To hear him talk about the economic challenges facing the entertainment industry, you'd think that Jeffrey Katzenberg, CEO of DreamWorks Animation SKG, would be worried. Still, sitting in a meeting room on the DreamWorks campus, surrounded by plush toys commemorating his company's biggest hits, Katzenberg speaks in a tone that borders on serenity.
"I tell people, 'Wherever you are today, this is the new great,'?" he says, a Kung Fu Panda doll looming over his shoulder. "The sooner you forget what you had, the better off you'll be."
Katzenberg's Zen-like calm is especially surprising, given that just weeks before, he'd learned that he was among the Hollywood victims of Bernard Madoff's Ponzi scheme. Both Katzenberg and his DreamWorks co-founder, Steven Spielberg, had millions tied up with Madoff, most of it money they'd set aside for charity and all of it probably gone. As Katzenberg speaks of the belt-tightening that is happening in Hollywood, it's hard not to wonder about his own belt.

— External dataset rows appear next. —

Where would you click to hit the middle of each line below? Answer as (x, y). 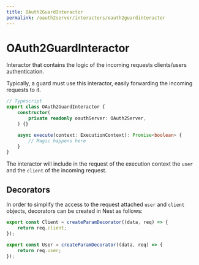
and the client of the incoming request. (57, 171)
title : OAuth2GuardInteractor (45, 12)
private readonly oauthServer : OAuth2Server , (88, 118)
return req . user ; (39, 250)
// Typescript (24, 101)
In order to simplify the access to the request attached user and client (96, 205)
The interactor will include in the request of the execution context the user (99, 164)
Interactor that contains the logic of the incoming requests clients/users (96, 65)

"If you look at where you were last summer, and that's your measure of how you're doing, it's hopeless," he says. His words could also apply to life after Madoff, I suggest. Katzenberg nods. His loss was humiliating, he admits. "It's gone. It's finished," he says. He refuses to reveal how much "it" is, though public tax filings show his and his wife's foundation had assets of more than $22 million in 2007. "I'm as lucky and as blessed as I can be," he says. "Let's move on."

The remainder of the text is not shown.